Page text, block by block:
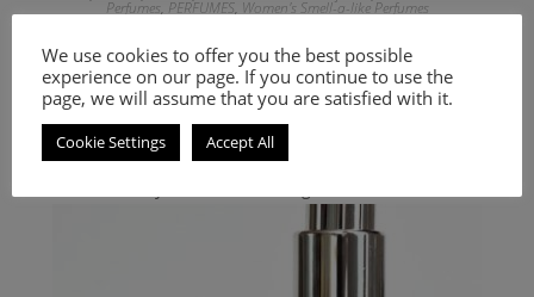
Perfumes, PERFUMES, Women's Smell-a-like Perfumes
9.00€ – 20.00€
Select options
We use cookies to offer you the best possible
experience on our page. If you continue to use the
page, we will assume that you are satisfied with it.
Cookie Settings Accept All
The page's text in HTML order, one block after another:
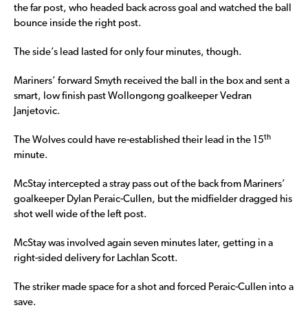
the far post, who headed back across goal and watched the ball
bounce inside the right post.
The side’s lead lasted for only four minutes, though.
Mariners’ forward Smyth received the ball in the box and sent a
smart, low finish past Wollongong goalkeeper Vedran
Janjetovic.
The Wolves could have re-established their lead in the 15th
minute.
McStay intercepted a stray pass out of the back from Mariners’
goalkeeper Dylan Peraic-Cullen, but the midfielder dragged his
shot well wide of the left post.
McStay was involved again seven minutes later, getting in a
right-sided delivery for Lachlan Scott.
The striker made space for a shot and forced Peraic-Cullen into a
save.
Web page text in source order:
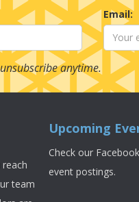
Email:
anytime.
team
Upcoming
Check our
event postings.
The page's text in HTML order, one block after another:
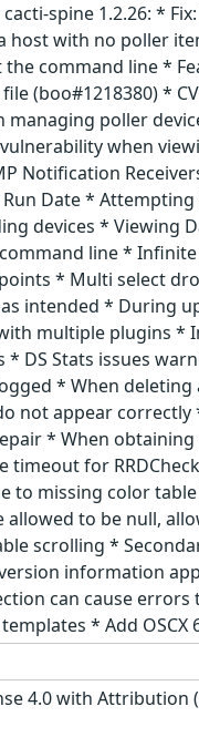
spine 1.2.26: *
host with no poller
command line *
(boo#1218380) *
poller
vulnerability when
Notification
Date *
devices * Viewing
line *
* Multi select
intended * During
multiple plugins *
Stats issues
* When
not appear
* When
for
to missing color
to be null,
scrolling *
information
can cause
* Add OSCX
4.0 with Attribution
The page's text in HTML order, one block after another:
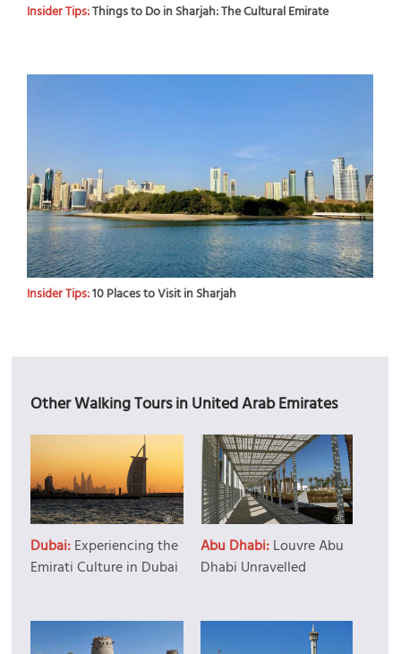
Insider Tips:Things to Do in Sharjah: The Cultural Emirate
Insider Tips:10 Places to Visit in Sharjah
Other Walking Tours in United Arab Emirates
Dubai:Experiencing the
Emirati Culture in Dubai
Abu Dhabi:Louvre Abu
Dhabi Unravelled
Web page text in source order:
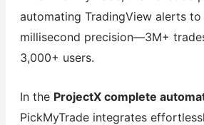
automating TradingView alerts
millisecond precision—3M+
3,000+ users.
In the ProjectX complete
PickMyTrade integrates
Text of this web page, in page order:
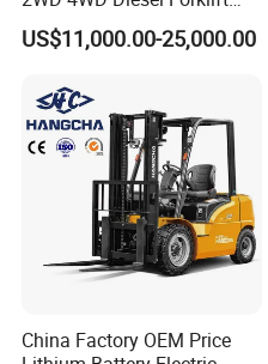
Truck EPA Euro 5 Rough
Terrain Fork Lift Offroad
US$11,000.00-25,000.00
China Factory OEM Price
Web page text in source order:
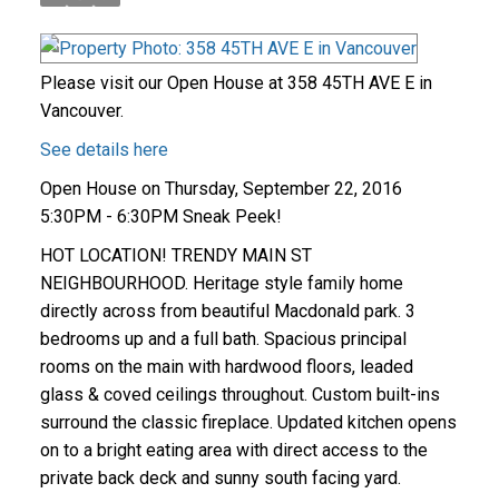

• • • • • • •

Beginning at the line that contains "Text of this", copy each remaining line of the records exactly, through the final one. Omit the pictures.

- **Answer space**
Text of this web page, in page order:
Truck EPA Euro 5 Rough
Terrain Fork Lift Offroad
US$11,000.00-25,000.00
China Factory OEM Price
Web page text in source order:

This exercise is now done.